▶ _Exercise_
In the data below, locate each line with the word "THIRD" and list it.

▶ _Source records_
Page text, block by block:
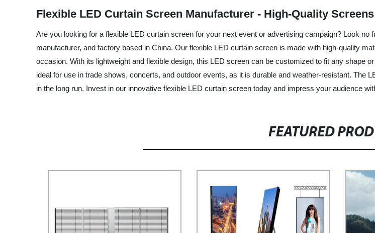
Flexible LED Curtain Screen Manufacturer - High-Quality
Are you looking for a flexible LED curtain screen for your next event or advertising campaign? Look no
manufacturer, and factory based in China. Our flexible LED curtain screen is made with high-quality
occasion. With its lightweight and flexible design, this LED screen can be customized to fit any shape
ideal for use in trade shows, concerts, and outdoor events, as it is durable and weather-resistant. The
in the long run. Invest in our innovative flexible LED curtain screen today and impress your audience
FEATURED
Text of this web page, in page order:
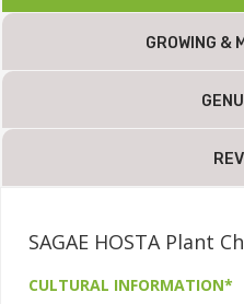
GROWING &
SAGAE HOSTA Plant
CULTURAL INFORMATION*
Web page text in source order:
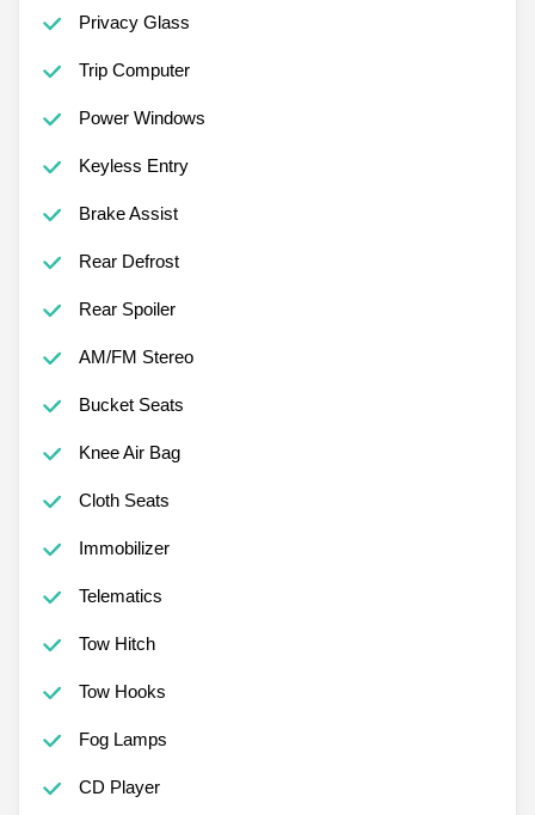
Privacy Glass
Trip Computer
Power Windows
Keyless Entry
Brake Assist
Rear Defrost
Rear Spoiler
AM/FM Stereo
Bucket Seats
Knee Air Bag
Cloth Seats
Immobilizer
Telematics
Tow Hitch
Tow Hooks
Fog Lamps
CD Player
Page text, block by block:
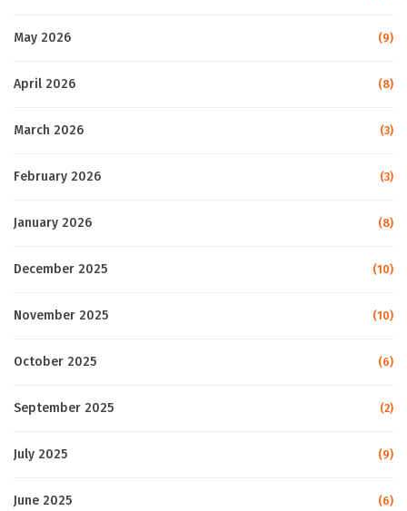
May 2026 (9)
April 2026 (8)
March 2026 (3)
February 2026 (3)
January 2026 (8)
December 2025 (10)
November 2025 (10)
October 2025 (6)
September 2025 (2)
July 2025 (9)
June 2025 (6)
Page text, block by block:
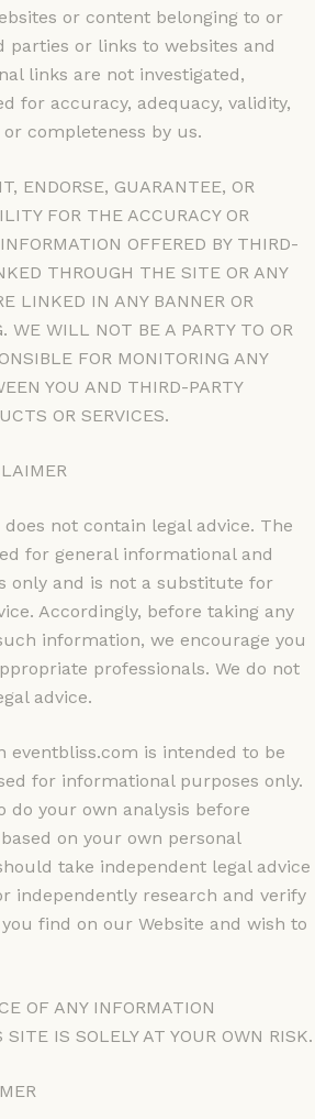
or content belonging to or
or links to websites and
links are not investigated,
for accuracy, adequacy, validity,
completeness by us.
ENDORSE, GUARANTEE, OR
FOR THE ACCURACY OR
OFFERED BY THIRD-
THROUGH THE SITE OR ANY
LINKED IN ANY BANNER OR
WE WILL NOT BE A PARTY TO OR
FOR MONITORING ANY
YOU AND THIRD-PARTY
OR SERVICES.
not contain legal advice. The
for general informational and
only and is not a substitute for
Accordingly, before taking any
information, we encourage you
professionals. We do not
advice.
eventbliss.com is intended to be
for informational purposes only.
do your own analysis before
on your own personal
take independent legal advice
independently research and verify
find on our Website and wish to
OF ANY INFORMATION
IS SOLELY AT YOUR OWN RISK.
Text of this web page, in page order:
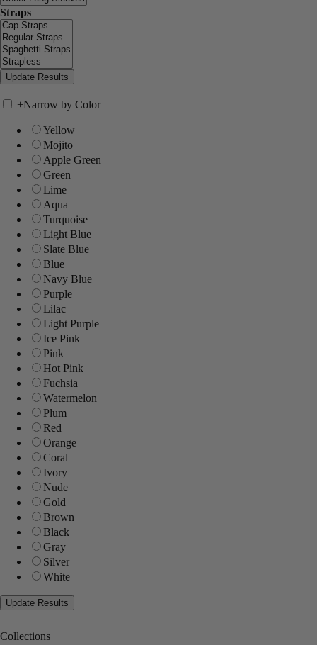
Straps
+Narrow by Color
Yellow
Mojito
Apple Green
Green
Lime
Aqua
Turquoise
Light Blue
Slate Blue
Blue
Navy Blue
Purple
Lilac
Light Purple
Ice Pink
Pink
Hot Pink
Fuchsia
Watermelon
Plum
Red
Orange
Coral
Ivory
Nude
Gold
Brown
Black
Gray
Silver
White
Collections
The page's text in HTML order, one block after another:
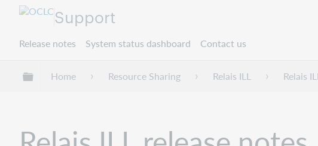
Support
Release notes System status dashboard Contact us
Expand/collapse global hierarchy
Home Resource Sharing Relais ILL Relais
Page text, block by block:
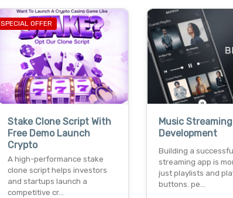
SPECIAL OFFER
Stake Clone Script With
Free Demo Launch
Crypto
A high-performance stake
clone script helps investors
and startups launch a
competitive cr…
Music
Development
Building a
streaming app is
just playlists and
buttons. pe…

▶ _Solution_
OFFERED BY THIRD-
YOU AND THIRD-PARTY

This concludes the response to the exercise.